WongKinYiu commented 4 years ago

@AlexeyAB

i resume training from 2k iterations several times when Nan/IoU=0 occurs, now training go to 7k iterations without Nan/IoU=0.

AlexeyAB commented 4 years ago

@WongKinYiu This is strange, since I didn't get Nan/IoU=0 at all.

WongKinYiu commented 4 years ago

@AlexeyAB hmm... i get IoU=0 3 times of this cfg, i already test previous cfg on cuda 9.0/10.0/10.1/10.2 before, all of training meet same situation.

AlexeyAB commented 4 years ago

@WongKinYiu Maybe this is a temporary phenomenon, which itself will be corrected, and which should not be paid attention to reaching ~10,000 iterations?

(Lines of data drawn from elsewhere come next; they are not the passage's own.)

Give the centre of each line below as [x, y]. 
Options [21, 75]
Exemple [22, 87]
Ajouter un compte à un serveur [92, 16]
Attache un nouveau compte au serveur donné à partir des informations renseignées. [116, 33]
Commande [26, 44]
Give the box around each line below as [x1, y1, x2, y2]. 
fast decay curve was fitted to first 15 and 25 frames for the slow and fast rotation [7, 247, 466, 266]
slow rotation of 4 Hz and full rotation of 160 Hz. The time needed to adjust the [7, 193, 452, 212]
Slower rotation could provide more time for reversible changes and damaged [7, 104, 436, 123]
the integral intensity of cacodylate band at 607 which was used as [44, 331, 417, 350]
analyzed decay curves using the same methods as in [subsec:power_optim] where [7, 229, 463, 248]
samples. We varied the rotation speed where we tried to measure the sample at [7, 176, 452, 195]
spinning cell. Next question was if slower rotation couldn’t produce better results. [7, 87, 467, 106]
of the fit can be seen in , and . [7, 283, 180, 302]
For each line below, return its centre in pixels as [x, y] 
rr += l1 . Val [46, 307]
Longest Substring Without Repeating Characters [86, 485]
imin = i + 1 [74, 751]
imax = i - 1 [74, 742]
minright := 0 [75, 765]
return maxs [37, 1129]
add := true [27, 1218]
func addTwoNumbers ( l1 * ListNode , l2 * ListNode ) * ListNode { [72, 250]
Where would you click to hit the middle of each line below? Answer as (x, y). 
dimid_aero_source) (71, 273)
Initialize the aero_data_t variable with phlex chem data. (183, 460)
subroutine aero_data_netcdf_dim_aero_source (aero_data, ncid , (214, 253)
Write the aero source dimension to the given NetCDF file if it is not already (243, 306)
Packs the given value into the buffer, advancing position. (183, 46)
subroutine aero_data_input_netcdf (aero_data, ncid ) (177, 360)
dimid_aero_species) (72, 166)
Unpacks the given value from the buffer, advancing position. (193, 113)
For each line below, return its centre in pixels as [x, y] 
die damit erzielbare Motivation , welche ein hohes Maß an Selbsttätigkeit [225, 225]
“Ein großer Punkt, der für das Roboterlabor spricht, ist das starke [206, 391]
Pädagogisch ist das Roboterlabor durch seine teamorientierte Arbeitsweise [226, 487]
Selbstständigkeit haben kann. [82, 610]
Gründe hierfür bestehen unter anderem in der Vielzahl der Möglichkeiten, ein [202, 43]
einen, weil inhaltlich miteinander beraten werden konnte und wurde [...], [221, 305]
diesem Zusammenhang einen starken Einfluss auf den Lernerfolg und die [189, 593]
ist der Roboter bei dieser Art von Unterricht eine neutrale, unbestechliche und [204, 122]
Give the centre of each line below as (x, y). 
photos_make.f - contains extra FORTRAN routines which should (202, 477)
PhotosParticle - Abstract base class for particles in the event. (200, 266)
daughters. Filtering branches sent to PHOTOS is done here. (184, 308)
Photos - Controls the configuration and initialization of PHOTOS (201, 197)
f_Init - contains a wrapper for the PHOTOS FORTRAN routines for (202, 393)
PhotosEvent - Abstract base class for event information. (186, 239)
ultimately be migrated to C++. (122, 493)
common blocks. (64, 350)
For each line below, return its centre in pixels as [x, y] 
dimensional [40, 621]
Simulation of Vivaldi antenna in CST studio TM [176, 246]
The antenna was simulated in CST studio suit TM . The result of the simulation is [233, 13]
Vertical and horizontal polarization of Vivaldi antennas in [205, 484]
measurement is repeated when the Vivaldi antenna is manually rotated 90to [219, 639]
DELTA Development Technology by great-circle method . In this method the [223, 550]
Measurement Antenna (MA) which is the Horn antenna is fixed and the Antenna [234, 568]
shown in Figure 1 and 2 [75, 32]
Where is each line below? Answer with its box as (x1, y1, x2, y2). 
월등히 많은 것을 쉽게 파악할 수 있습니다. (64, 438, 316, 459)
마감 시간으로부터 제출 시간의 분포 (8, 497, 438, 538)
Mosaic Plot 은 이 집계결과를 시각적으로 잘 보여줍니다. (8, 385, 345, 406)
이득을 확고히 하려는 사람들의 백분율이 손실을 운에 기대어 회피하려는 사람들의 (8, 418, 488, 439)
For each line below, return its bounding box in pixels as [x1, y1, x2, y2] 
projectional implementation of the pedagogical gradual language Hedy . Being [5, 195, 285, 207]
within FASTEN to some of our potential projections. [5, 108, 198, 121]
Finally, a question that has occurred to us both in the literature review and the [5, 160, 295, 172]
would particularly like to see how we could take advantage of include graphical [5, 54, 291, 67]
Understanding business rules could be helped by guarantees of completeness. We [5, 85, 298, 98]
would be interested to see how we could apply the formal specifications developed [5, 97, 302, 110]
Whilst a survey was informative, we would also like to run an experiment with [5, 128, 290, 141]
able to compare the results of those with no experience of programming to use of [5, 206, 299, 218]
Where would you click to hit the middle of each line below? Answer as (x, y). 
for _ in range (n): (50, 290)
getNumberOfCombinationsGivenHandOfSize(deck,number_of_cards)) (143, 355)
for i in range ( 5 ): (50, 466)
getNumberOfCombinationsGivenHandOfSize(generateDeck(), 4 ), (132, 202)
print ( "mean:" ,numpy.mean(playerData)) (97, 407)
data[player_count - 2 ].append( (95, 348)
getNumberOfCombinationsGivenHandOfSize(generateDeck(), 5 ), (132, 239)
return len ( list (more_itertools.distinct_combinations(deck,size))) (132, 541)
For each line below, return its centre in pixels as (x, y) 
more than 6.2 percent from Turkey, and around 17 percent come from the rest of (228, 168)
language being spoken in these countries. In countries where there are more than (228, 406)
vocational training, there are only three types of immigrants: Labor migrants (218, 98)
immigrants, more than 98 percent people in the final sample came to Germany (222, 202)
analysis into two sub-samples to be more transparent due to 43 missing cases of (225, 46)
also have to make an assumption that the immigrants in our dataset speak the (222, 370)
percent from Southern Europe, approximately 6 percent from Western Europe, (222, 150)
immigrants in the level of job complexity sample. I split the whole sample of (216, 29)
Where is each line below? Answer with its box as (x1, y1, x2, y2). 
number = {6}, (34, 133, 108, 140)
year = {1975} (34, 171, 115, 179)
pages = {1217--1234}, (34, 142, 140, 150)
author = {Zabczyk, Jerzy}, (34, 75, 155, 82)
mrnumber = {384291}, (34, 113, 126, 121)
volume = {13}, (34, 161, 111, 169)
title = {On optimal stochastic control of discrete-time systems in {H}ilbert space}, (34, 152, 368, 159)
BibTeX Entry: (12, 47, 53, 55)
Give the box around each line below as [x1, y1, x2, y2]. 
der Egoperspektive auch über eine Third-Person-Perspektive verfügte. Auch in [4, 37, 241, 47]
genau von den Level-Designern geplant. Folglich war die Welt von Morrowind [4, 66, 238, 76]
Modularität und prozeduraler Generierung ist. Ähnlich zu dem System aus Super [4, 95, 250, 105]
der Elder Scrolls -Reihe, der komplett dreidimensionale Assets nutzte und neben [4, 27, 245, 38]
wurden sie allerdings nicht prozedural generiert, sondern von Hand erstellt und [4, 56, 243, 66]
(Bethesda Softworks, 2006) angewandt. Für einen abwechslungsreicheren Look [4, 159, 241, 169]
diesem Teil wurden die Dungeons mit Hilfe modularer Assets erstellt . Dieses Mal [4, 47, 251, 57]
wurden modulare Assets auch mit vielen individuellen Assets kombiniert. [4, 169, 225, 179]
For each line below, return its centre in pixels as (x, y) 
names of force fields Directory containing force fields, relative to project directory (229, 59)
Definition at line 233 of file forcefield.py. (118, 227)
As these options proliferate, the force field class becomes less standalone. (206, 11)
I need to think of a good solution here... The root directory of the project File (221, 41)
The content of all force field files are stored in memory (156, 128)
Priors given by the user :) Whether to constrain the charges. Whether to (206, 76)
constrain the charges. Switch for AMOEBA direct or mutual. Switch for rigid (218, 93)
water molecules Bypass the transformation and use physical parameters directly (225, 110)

syjeon121 commented 4 years ago

@AlexeyAB @WongKinYiu hi i want to use cspdarknet53-panet-spp in this repo readme for custom object training

Screenshot from 2020-04-10 14-19-51

how many layers should i extract from weights file using partial?

WongKinYiu commented 4 years ago

partial to here. https://github.com/AlexeyAB/darknet/blob/master/cfg/cd53paspp-gamma.cfg#L948

sctrueew commented 4 years ago

@WongKinYiu Hi,

What pre-trained should I use for CSPDarknet53-PANet-SPP model?

Thanks

WongKinYiu commented 4 years ago

Hello,

which cfg do you want to use? and is your dataset lager than mscoco?

sctrueew commented 4 years ago

@WongKinYiu Hi,

which cfg do you want to use?

I already used CSPResNeXt50-PANet-SPP and I got a good result but the training time is high and I am going to use CSPDarknet53-PANet-SPP.

and is your dataset lager than mscoco? Yes, I have a big dataset, it's' about 300 classes and 1m images. My dataset includes traffic signs.

Which cfg is it good for this case? the accuracy is importance for me.

Thanks

WongKinYiu commented 4 years ago

for this case, you can use:

  1. CSPDarknet53-PANet-SPP: 512x512 input/42.4 AP/64.5 AP50 [imagenet pretrained] [coco pretrained]

  2. CSPDarknet53-PANet-SPP(Mish): 512x512 input/43.0 AP/64.9 AP50 [imagenet pretrained] [coco pretrained]

If your dataset is larger than mscoco, you can considerate using imagenet pretrained model (partial 104). If you hope the model converge quickly, you can use mscoco pretrained model (partial 135).

sctrueew commented 4 years ago

@WongKinYiu Hi,

My dataset is larger than mscoco. Can I use a 608 network size to get higher accuracy?

Thanks

WongKinYiu commented 4 years ago

does your dataset contains many small object? If yes, training with 608 network size can get higher accuracy definitely.